Let f(x) be a quadratic polynomial such that f(-4)=-22, f(-1)=2, and f(2)=-1. Let g(x)=f(x)^16. Find the sum of the coefficients of the terms ing(x) that have even degree. (For example, the sum of the coefficients of the terms in -5x^3+4+11x-5 that have even degree is (4)+(-5)=-1.)
I figured out that f(x)=-1.5x^2+0.5x+4, but I'm not sure how to solve the problem from there.
The sum of the coefficients is clearly (2^16 + (-1)^16)/2.= (2^16 + 1)/2.
Consider g(1) = f(1)^16 This will consist of the sum of the even degree coefficients and the sum of odd degree coefficients.. Now consider g(-1) = f(-1)^16. This will consist of the sum of the even degree coefficients and the negative of the sum of the odd degree coefficients. Add g(1) and g(-1). This will eliminate the odd degree coefficients, but will leave twice the sum of the even degree coefficients. Hence to get the sum of the even degree coefficients you need:
(g(1) + g(-1))/2 or (f(1)^16 + f(-1)^16)/2
Thanks very much Alan,
It took me a while to work out what you were saying but I have it all sorted now.

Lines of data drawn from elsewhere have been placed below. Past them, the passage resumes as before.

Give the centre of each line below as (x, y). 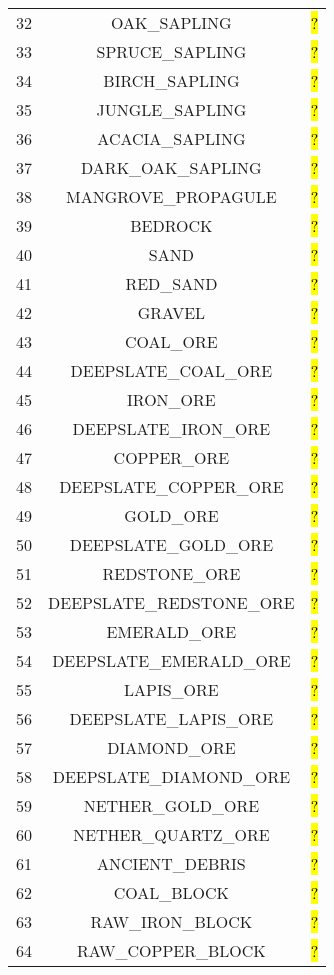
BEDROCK (171, 225)
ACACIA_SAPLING (171, 138)
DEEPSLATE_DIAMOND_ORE (171, 776)
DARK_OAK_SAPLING (171, 167)
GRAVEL (171, 312)
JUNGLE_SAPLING (171, 109)
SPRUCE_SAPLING (171, 51)
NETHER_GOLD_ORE (171, 805)
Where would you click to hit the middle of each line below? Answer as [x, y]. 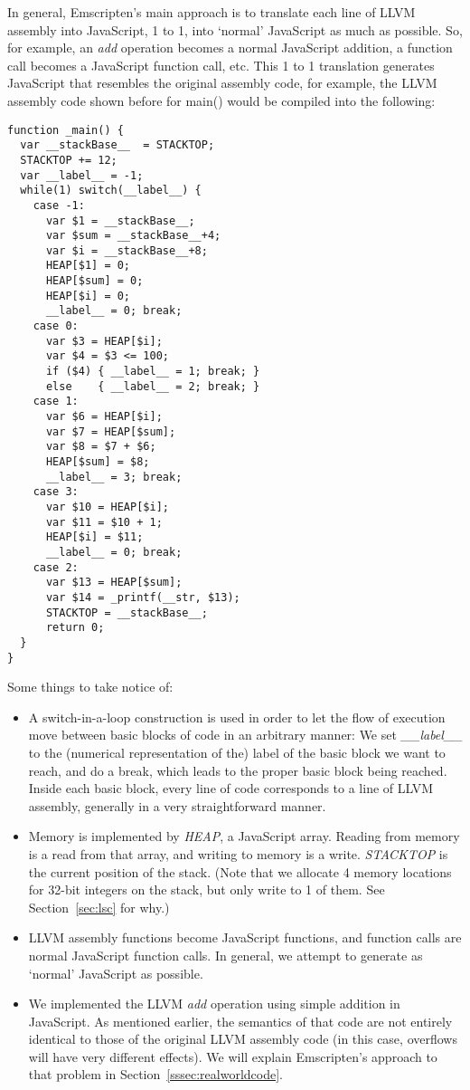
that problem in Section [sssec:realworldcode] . [155, 1074]
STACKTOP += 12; [69, 160]
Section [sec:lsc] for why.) [99, 907]
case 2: [56, 567]
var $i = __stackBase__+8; [127, 250]
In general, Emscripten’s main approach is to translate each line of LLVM [211, 12]
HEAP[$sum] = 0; [94, 281]
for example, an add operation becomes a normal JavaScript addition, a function [230, 48]
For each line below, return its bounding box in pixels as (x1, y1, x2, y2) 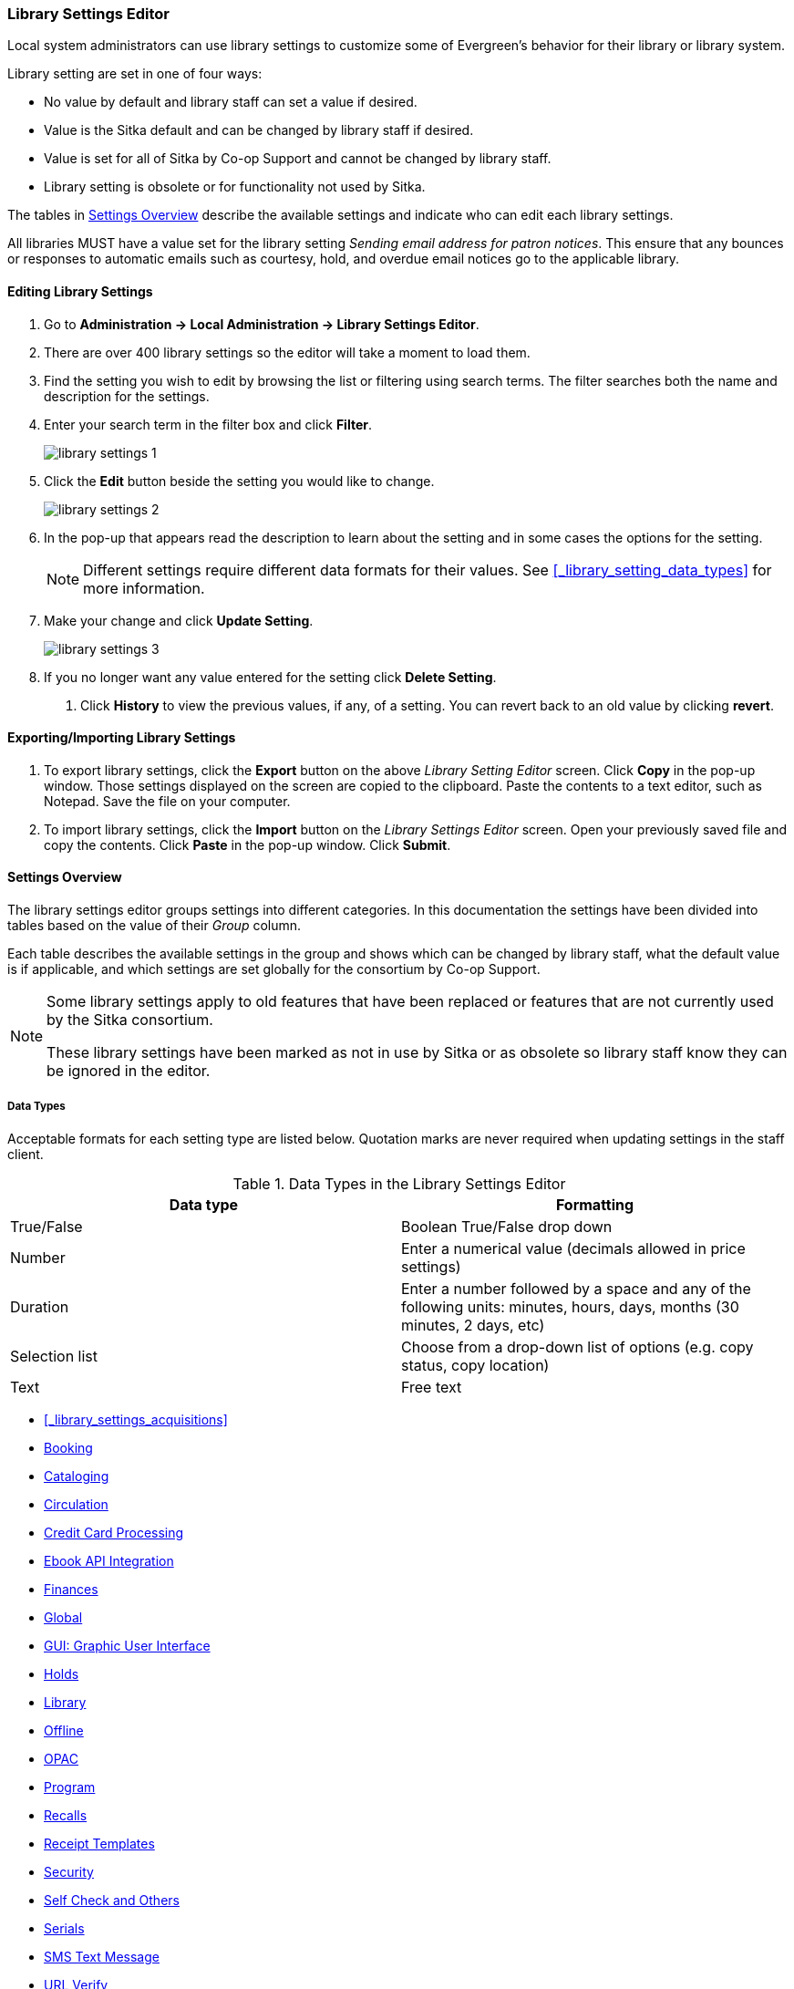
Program (44, 1778, 96, 1795)
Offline (44, 1722, 84, 1738)
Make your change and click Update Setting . (44, 612, 314, 628)
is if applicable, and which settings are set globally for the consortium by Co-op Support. (7, 961, 541, 978)
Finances (44, 1580, 98, 1597)
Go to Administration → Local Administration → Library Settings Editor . (44, 316, 479, 332)
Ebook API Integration (44, 1552, 174, 1569)
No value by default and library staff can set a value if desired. (44, 94, 418, 110)
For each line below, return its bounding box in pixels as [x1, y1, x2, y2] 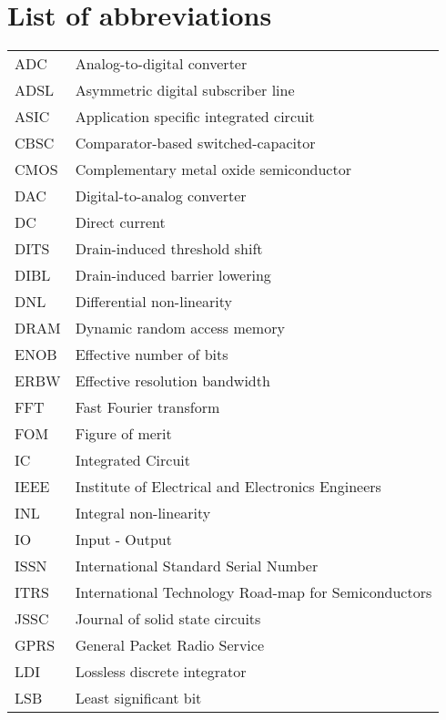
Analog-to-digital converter [75, 53, 248, 75]
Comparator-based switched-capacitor [75, 132, 316, 154]
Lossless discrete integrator [75, 661, 247, 683]
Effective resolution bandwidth [75, 370, 270, 392]
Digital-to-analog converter [75, 185, 247, 207]
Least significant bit [75, 687, 202, 709]
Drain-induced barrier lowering [75, 264, 271, 286]
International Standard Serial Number [75, 555, 319, 577]
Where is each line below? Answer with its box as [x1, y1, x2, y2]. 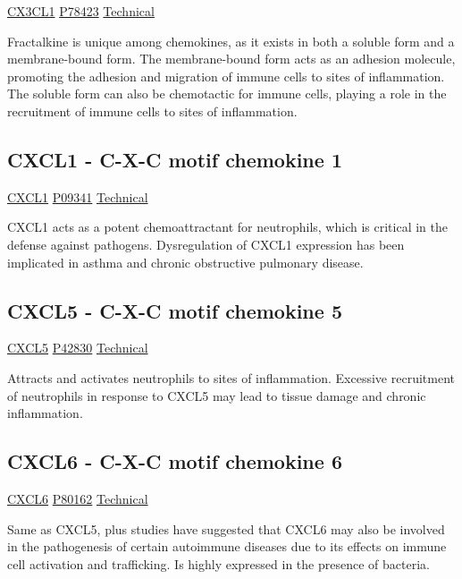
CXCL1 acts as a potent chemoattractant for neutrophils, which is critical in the [7, 217, 448, 236]
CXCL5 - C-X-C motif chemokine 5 [7, 296, 342, 324]
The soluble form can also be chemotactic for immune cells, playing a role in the [7, 84, 447, 103]
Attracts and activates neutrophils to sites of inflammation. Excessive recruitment [7, 368, 455, 387]
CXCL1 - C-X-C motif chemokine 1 [7, 145, 342, 173]
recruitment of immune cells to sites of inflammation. [7, 101, 298, 120]
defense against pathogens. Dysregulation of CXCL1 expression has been [7, 234, 405, 253]
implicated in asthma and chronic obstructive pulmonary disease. [7, 252, 364, 271]
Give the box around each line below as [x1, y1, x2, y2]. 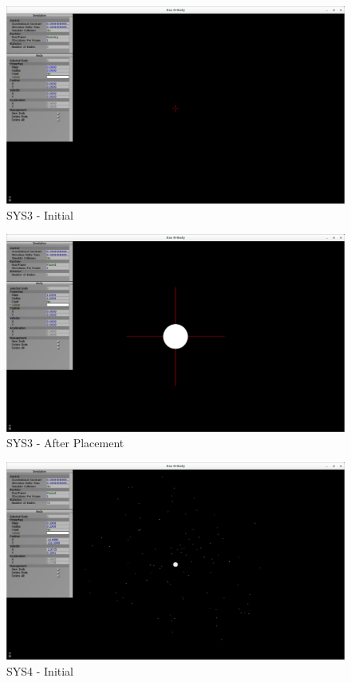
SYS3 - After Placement [6, 434, 124, 451]
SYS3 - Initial [6, 206, 74, 223]
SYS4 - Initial [6, 662, 74, 679]
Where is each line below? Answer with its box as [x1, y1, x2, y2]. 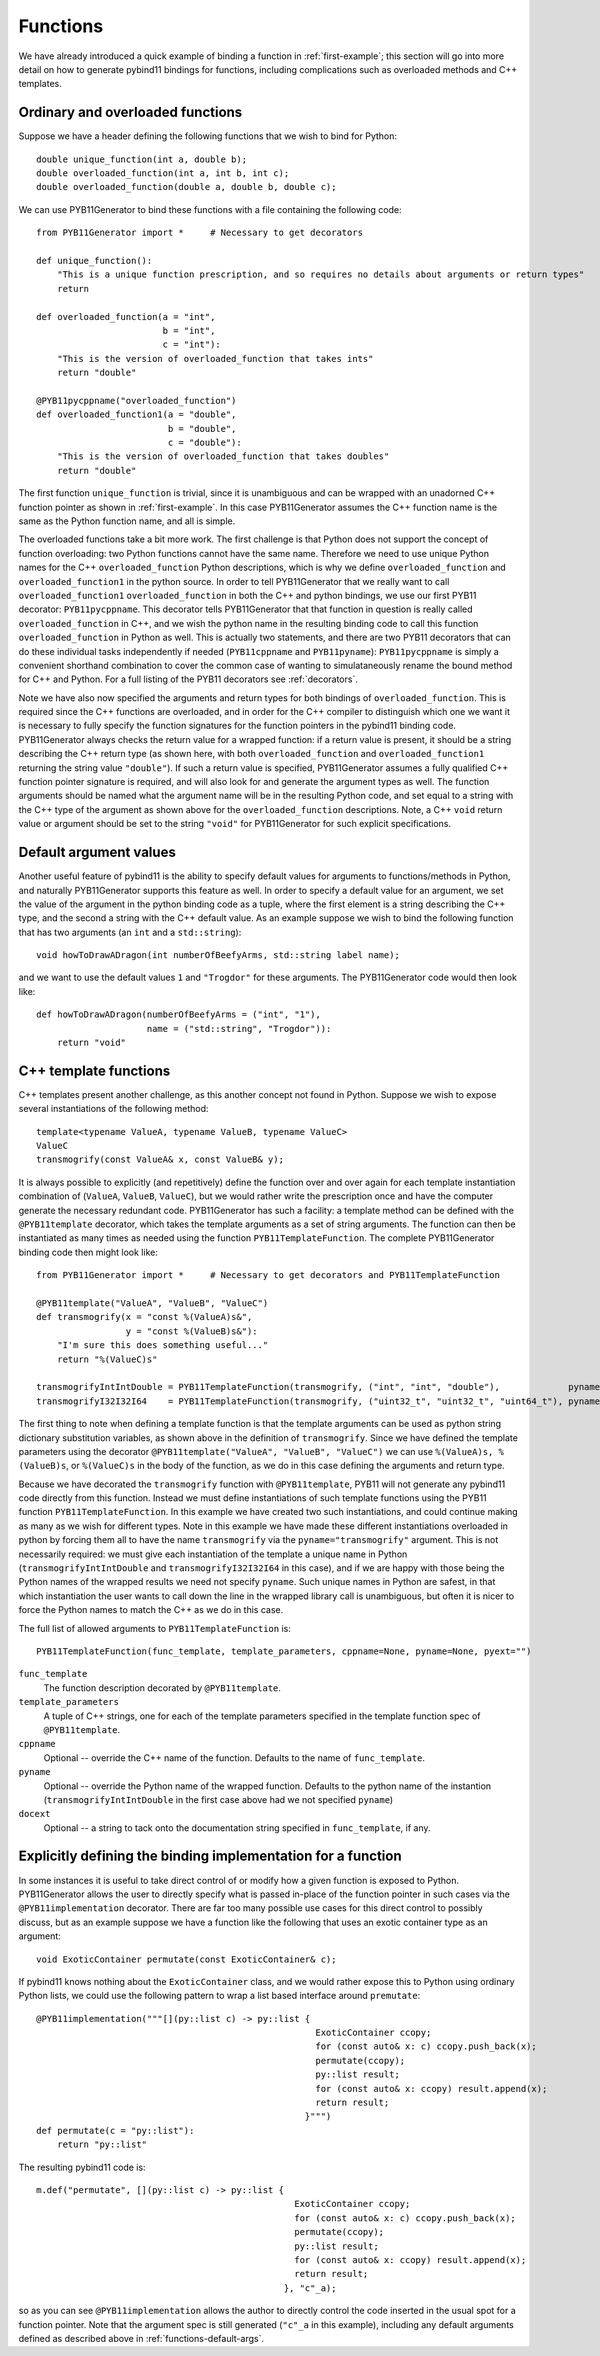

I never would have thought to do that!
Have you worked it out mathmathj28?
If so what answer did you finally get?
Thank you so much for the help Alan!! I didn't think of doing that before but I understand why that is helpful now.
If my work is correct, the sum of the coefficients of the terms in g(x) that have even degree is 21,556,128.5
Thanks again for helping me solve this!